>>>>>

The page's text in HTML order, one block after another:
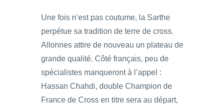
Une fois n’est pas coutume, la Sarthe
perpétue sa tradition de terre de cross.
Allonnes attire de nouveau un plateau de
grande qualité. Côté français, peu de
spécialistes manqueront à l’appel :
Hassan Chahdi, double Champion de
France de Cross en titre sera au départ,
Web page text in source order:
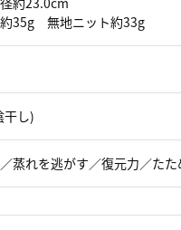
35g 無地ニット約33g
干し)
蒸れを逃がす／復元力／た
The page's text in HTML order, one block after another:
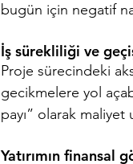
bugün için negatif
İş sürekliliği ve
Proje sürecindeki
gecikmelere yol
payı” olarak maliyet
Yatırımın finansal
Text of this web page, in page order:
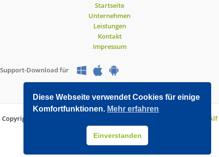
Startseite
Unternehmen
Leistungen
Kontakt
Impressum
Support-Download für
Copyright © 2026 O&V DATEC GmbH | Entwickelt mit WordPress von
Alf
Drollinger
Diese Webseite verwendet Cookies für einige
Komfortfunktionen. Mehr erfahren
Einverstanden
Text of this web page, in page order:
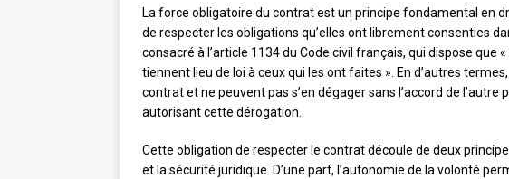
La force obligatoire du contrat est un principe fondamental en
de respecter les obligations qu’elles ont librement consenties
consacré à l’article 1134 du Code civil français, qui dispose
tiennent lieu de loi à ceux qui les ont faites ». En d’autres
contrat et ne peuvent pas s’en dégager sans l’accord de
autorisant cette dérogation.
Cette obligation de respecter le contrat découle de deux
et la sécurité juridique. D’une part, l’autonomie de la volonté
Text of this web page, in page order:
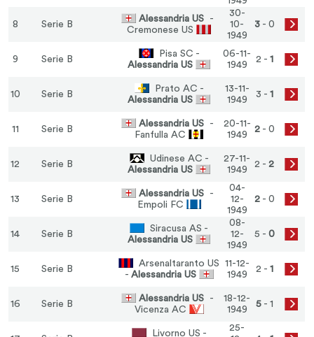
8 Serie B
Alessandria US -
Cremonese US
30-
10-
1949
3- 0
9 Serie B
Pisa SC -
Alessandria US
06-11-
1949
2 - 1
10 Serie B
Prato AC -
Alessandria US
13-11-
1949
3 - 1
11 Serie B
Alessandria US -
Fanfulla AC
20-11-
1949
2- 0
12 Serie B
Udinese AC -
Alessandria US
27-11-
1949
2 -2
13 Serie B
Alessandria US -
Empoli FC
04-
12-
1949
2- 0
14 Serie B
Siracusa AS -
Alessandria US
08-
12-
1949
5 - 0
15 Serie B
Arsenaltaranto US
- Alessandria US
11-12-
1949
2 - 1
16 Serie B
Alessandria US -
Vicenza AC
18-12-
1949
5- 1
Livorno US -
25-
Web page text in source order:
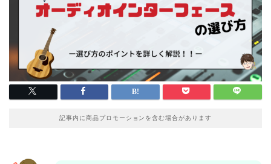
記事内に商品プロモーションを含む場合があります
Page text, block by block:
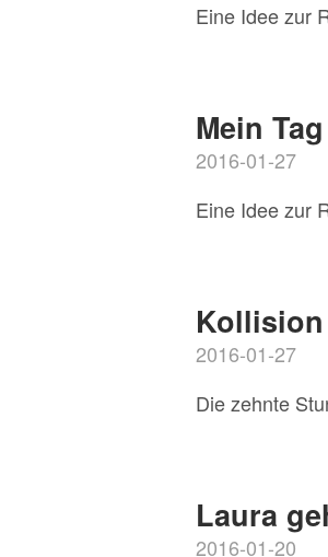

<<<<<

■ **Your instructions**
Please retype the material above exactly, and omit its images.

■ **Task result**
The page's text in HTML order, one block after another:
Une fois n’est pas coutume, la Sarthe
perpétue sa tradition de terre de cross.
Allonnes attire de nouveau un plateau de
grande qualité. Côté français, peu de
spécialistes manqueront à l’appel :
Hassan Chahdi, double Champion de
France de Cross en titre sera au départ,
Web page text in source order:
35g 無地ニット約33g
干し)
蒸れを逃がす／復元力／た
The page's text in HTML order, one block after another:
bugün için negatif
İş sürekliliği ve
Proje sürecindeki
gecikmelere yol
payı” olarak maliyet
Yatırımın finansal
Text of this web page, in page order:
Startseite
Unternehmen
Leistungen
Kontakt
Impressum
Support-Download für
Copyright © 2026 O&V DATEC GmbH | Entwickelt mit WordPress von
Alf
Drollinger
Diese Webseite verwendet Cookies für einige
Komfortfunktionen. Mehr erfahren
Einverstanden
Text of this web page, in page order:
La force obligatoire du contrat est un principe fondamental en
de respecter les obligations qu’elles ont librement consenties
consacré à l’article 1134 du Code civil français, qui dispose
tiennent lieu de loi à ceux qui les ont faites ». En d’autres
contrat et ne peuvent pas s’en dégager sans l’accord de
autorisant cette dérogation.
Cette obligation de respecter le contrat découle de deux
et la sécurité juridique. D’une part, l’autonomie de la volonté
Text of this web page, in page order:
8 Serie B
Alessandria US -
Cremonese US
30-
10-
1949
3- 0
9 Serie B
Pisa SC -
Alessandria US
06-11-
1949
2 - 1
10 Serie B
Prato AC -
Alessandria US
13-11-
1949
3 - 1
11 Serie B
Alessandria US -
Fanfulla AC
20-11-
1949
2- 0
12 Serie B
Udinese AC -
Alessandria US
27-11-
1949
2 -2
13 Serie B
Alessandria US -
Empoli FC
04-
12-
1949
2- 0
14 Serie B
Siracusa AS -
Alessandria US
08-
12-
1949
5 - 0
15 Serie B
Arsenaltaranto US
- Alessandria US
11-12-
1949
2 - 1
16 Serie B
Alessandria US -
Vicenza AC
18-12-
1949
5- 1
Livorno US -
25-
Web page text in source order:
記事内に商品プロモーションを含む場合があります
Page text, block by block:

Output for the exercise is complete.